PROVIDED ENTRIES -
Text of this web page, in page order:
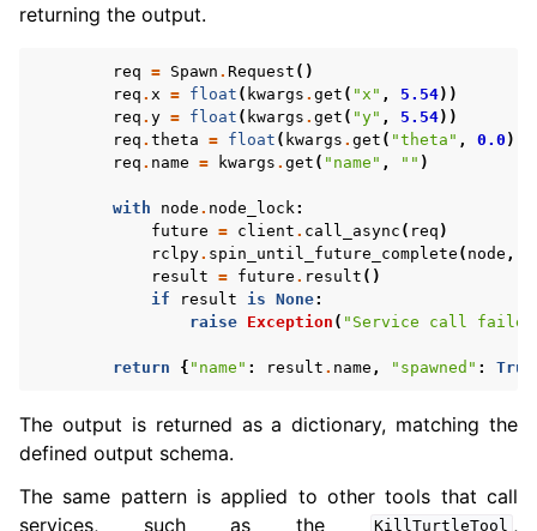
returning the output.
req = Spawn . Request ()
req . x = float ( kwargs . get ( "x" , 5.54))
req . y = float ( kwargs . get ( "y" , 5.54))
req . theta = float ( kwargs . get ( "theta" , 0.0 ))
req . name = kwargs . get ( "name" , "" )
with node . node_lock :
future = client . call_async ( req )
rclpy. spin_until_future_complete ( node ,
result = future . result ()
if
result is None:
raise Exception ( "Service call
return { "name" : result . name , "spawned" : True
The output is returned as a dictionary, matching the
defined output schema.
The same pattern is applied to other tools that call
services, such as the
KillTurtleTool ,
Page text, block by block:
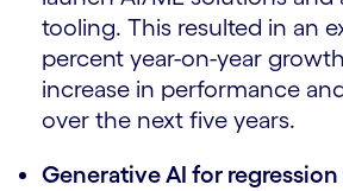
tooling. This resulted in an
percent year-on-year
increase in performance
over the next five years.
Generative AI for
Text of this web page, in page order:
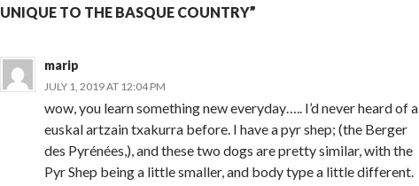
UNIQUE TO THE BASQUE COUNTRY”
marip
JULY 1, 2019 AT 12:04 PM
wow, you learn something new everyday….. I’d never heard of a
euskal artzain txakurra before. I have a pyr shep; (the Berger
des Pyrénées,), and these two dogs are pretty similar, with the
Pyr Shep being a little smaller, and body type a little different.
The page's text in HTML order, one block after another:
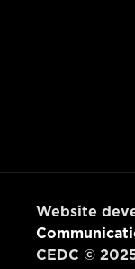
Website
CEDC ©
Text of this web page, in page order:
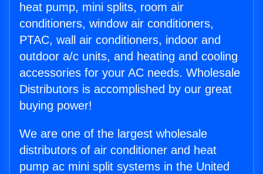
heat pump, mini splits, room air
conditioners, window air conditioners,
PTAC, wall air conditioners, indoor and
outdoor a/c units, and heating and cooling
accessories for your AC needs. Wholesale
Distributors is accomplished by our great
buying power!
We are one of the largest wholesale
distributors of air conditioner and heat
pump ac mini split systems in the United
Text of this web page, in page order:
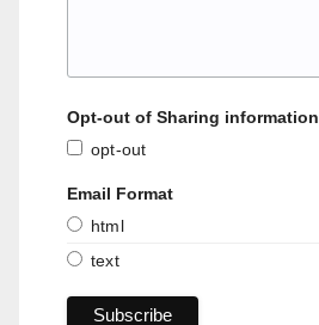
Opt-out of Sharing information
opt-out
Email Format
html
text

YOUR GOAL -
Word-for-word output of every record is needed, with images omitted.

ANSWER SECTION -
Text of this web page, in page order:
returning the output.
req = Spawn . Request ()
req . x = float ( kwargs . get ( "x" , 5.54))
req . y = float ( kwargs . get ( "y" , 5.54))
req . theta = float ( kwargs . get ( "theta" , 0.0 ))
req . name = kwargs . get ( "name" , "" )
with node . node_lock :
future = client . call_async ( req )
rclpy. spin_until_future_complete ( node ,
result = future . result ()
if
result is None:
raise Exception ( "Service call
return { "name" : result . name , "spawned" : True
The output is returned as a dictionary, matching the
defined output schema.
The same pattern is applied to other tools that call
services, such as the
KillTurtleTool ,
Page text, block by block:
tooling. This resulted in an
percent year-on-year
increase in performance
over the next five years.
Generative AI for
Text of this web page, in page order:
UNIQUE TO THE BASQUE COUNTRY”
marip
JULY 1, 2019 AT 12:04 PM
wow, you learn something new everyday….. I’d never heard of a
euskal artzain txakurra before. I have a pyr shep; (the Berger
des Pyrénées,), and these two dogs are pretty similar, with the
Pyr Shep being a little smaller, and body type a little different.
The page's text in HTML order, one block after another:
Website
CEDC ©
Text of this web page, in page order:
heat pump, mini splits, room air
conditioners, window air conditioners,
PTAC, wall air conditioners, indoor and
outdoor a/c units, and heating and cooling
accessories for your AC needs. Wholesale
Distributors is accomplished by our great
buying power!
We are one of the largest wholesale
distributors of air conditioner and heat
pump ac mini split systems in the United
Text of this web page, in page order:
Opt-out of Sharing information
opt-out
Email Format
html
text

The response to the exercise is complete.